叶一楠与咏琦说说笑笑,气氛终于轻松起来。
卫舒安病发去世的消息传到了皇宫。
燕王一家回京的日程推迟,其中最为开心的,要数许氏。她巴不得燕王一家一生也回不来京城。
桌上檀香燃的正旺,屋子里一股檀香味,闻着令人惬意。
卫景宸面色冷淡,最近一些时日,许氏宣他进宫说话的次数愈加的多,卫景宸有些不悦。
“你可知燕王大公子去世的事情?”许氏随手剥了一个提子,说完,放进了自己嘴里。
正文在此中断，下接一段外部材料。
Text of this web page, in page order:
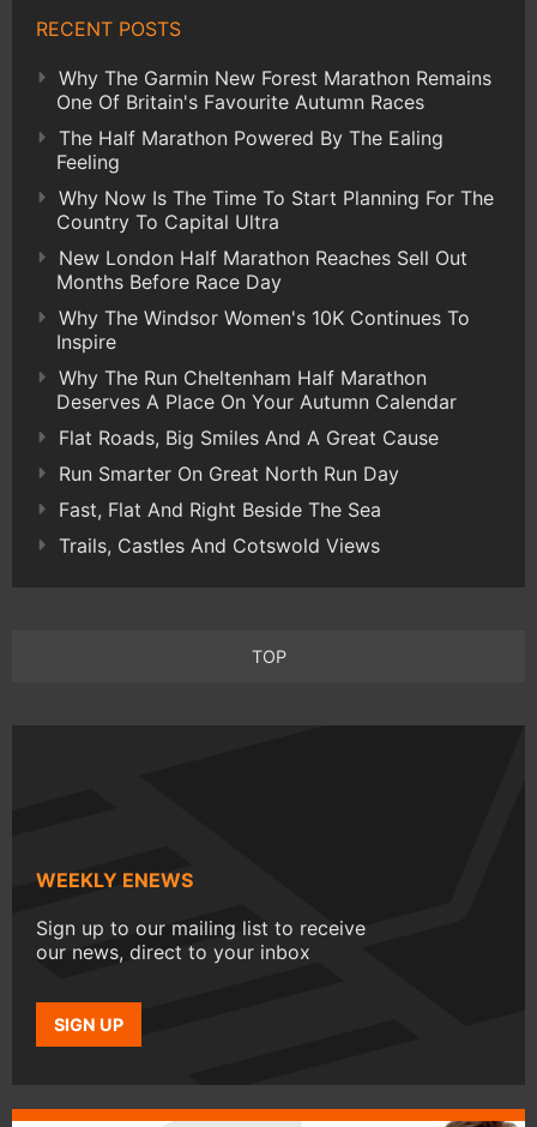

说起人命关天的事,许氏却是一脸悠闲,丝毫没有一点惋惜。
也是,她这一生见过多少杀戮。
“儿臣知道。”卫景宸点头。皇上已经在早朝时说过此事,满朝文武百官皆是叹息。
燕王早些年为国家征战,做了不少贡献。如今该是颐养天年的时候,大公子却早早夭折。
“那个病苗子,死了也不奇怪。”许氏嘴角微微上扬。“本宫反而想不到,他竟然能撑这么多年。”
卫景宸听着许氏的话觉得奇怪。
“皇后这是什么意思?”他转过头,神色严肃的望向许氏。听她语气好似早就料到卫舒安会死。
“他自幼就得了怪病,整日如同病秧子般,能活到现在本就是万幸。”许氏不以为意。
细细一想,她说的也没有错。
“日后你就知道了。”许氏见卫景宸琢磨着这事儿,对他说道。“对了,本宫赐你的玉佩你可喜欢?”
卫景宸想起上回在御花园许氏给的那个木匣子,深邃的眼眸中闪过一丝异样。
“谢皇后好意,儿臣很是喜欢。”卫景宸点头。
“喜欢就好。”许氏笑道。
卫景宸却觉得许氏的笑十分刺眼。她不会不知,她递给自己的那个匣子里,装的明明不是玉佩。而是一枚扳指。
那个扳指上,雕有腾龙图案。
“宸儿,你是本宫唯一……”
“皇后。”卫景宸打断了许氏的话。“皇后一片苦心,儿臣明白。儿臣有事处理,便先行离开了。免得被人看见,徒增话柄。”
一番话,既撇清了关系,又暗示了日后见面次数可以少些。